Ordering in the roads sector is likely to pick up from FY20 onwards, after a lull in the current year. In a report on roads, JM Financial Services Ltd highlights how orders have typically picked up after elections. During 2009 and 2014 elections, ordering in roads picked up after the new government assumed office, irrespective of the ruling party.
This time around, there is greater optimism because about 26,000km of roads have been earmarked for ordering over the next two-three years, under the Bharatmala Pariyojana. Within this, the draft project report is ready for about 17,000km. In fact, soon after the plan was announced, road orders, mainly from National Highways Authority India (NHAI), had gained traction, touching 7,400km in FY18.

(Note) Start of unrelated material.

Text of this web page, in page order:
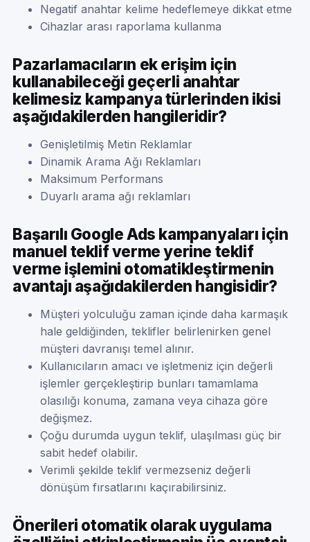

However, the pace dropped in FY19. Analysts feel that total orders may fall short of the targeted 6,000km for the year. The target was anyway lower than that of the previous year. This is mainly due to delays in land acquisition and clearances on some awarded HAM (hybrid annuity model) road projects. In some cases, the stress in the banking sector made financial closures lengthy. Most of these issues have been ironed out.
For now, construction firms’ revenue is growing through execution, based on their existing order books. However, shares of these firms have cooled off due to weak order flows.
Hence, fresh orders post-elections will be the next trigger for investors. “With a healthy debt-equity of 0.8x (as of Sept’18), NHAI has ample cushion for 2-3 years of EPC/HAM ordering by leveraging its balance sheet, even if budgetary allocation to NHAI remains stagnant,” adds the JM Financial report.